Once the connections are severed, you should release any dormant nodes you instantiated. This includes not only nodes instantiated using InstantiateDormantNode(), but also default nodes (those obtained using functions like GetAudioInput() and GetVideoOutput), for example):

roster->ReleaseNode(codecNode);
   roster->ReleaseNode(mediaFileNode);
   roster->ReleaseNode(videoNode);
   roster->ReleaseNode(audioNode);

If you want to play audio, you may find it much easier to use the BSound and BSoundPlayer classes to do so. As of R4.5, there are no Be-provided nodes for producing audio from a disk file.

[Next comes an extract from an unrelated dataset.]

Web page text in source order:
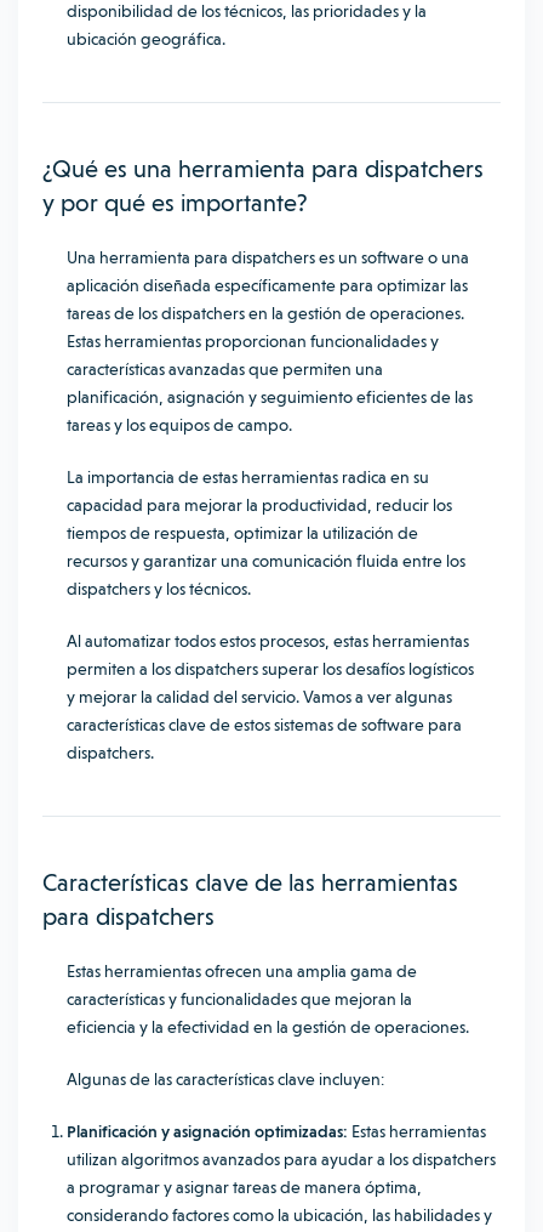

Detecting When Playback Is Complete

There isn’t a Media Kit function that can directly tell you whether or not the media has reached the end of the data during playback. However, the following easy-to-implement code can do the job for you:

bigtime_t currentTime;
bool isPlaying = true;

currentTime = b_timesource->PerformanceTimeFor(BTimeSource::RealTime());
if (currentTime >= startTime+duration) {
   isPlaying = false;
}

This works by obtaining the time source’s performance time and comparing it to the time at which playback of the movie was begun plus the movie’s duration (both of which were saved when we initially set up and began playback of the movie, as seen in the code in the previous section above).

If the current performance time is equal to or greater than the sum of the starting time and the movie’s duration, then playback is finished, and we set isPlaying to false; otherwise, this value remains true.

Using BMediaRoster Functions from Nodes

You can issue BMediaRoster function calls from within your own node, however, as a general rule, you shouldn’t call BMediaRoster functions from within your control thread, or while the control thread is blocked. Many BMediaRoster functions use synchronous turnarounds, and will deadlock in this situation. You should assume, for safety’s sake, that all BMediaRoster functions will deadlock if used in these cases.

For example, if you have an application that’s playing video into a window, and you call StopNode() from the window’s MessageReceived() function, a deadlock would occur if the video player node blocks waiting on the window to be unlocked, and the StopNode() function is keeping the window locked while it waits for the video producer node, which is blocked waiting on the consumer node, and so forth. Deadlock results, and that’s a bad thing.

Instead, you should consider creating a seperate BLooper that manages your nodes. Future versions of the Media Kit will provide convenience classes to do some of this for you.